Return each line of the entries that mentions the word "said".
══════════
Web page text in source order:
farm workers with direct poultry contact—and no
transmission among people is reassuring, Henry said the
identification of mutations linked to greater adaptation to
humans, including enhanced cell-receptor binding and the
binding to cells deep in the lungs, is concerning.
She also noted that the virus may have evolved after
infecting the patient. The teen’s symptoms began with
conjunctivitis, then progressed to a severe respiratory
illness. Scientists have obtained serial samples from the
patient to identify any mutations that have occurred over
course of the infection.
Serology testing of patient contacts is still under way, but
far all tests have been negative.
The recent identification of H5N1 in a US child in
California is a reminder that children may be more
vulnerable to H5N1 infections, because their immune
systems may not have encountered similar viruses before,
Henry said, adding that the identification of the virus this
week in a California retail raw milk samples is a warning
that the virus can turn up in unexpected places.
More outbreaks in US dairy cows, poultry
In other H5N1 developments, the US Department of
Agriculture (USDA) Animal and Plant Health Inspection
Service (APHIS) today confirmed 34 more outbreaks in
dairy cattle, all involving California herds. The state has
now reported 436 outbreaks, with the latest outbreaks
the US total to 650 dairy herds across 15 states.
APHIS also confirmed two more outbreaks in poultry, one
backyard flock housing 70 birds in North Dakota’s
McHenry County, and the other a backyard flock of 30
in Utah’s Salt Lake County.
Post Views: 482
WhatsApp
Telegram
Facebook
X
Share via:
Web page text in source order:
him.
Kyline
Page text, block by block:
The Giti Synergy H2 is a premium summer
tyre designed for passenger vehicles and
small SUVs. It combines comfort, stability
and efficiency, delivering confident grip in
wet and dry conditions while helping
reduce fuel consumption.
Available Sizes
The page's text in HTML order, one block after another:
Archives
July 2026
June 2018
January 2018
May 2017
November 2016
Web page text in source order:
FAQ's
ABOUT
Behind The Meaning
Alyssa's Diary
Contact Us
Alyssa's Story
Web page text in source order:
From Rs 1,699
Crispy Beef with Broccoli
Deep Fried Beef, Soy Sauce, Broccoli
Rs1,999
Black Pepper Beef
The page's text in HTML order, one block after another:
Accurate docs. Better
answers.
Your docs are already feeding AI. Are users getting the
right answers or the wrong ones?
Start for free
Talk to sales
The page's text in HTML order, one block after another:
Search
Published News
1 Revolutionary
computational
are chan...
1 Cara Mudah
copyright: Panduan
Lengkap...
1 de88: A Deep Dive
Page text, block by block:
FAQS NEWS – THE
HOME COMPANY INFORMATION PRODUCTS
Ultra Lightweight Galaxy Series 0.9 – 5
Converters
══════════
### Your solution:
transmission among people is reassuring, Henry said the
Henry said, adding that the identification of the virus this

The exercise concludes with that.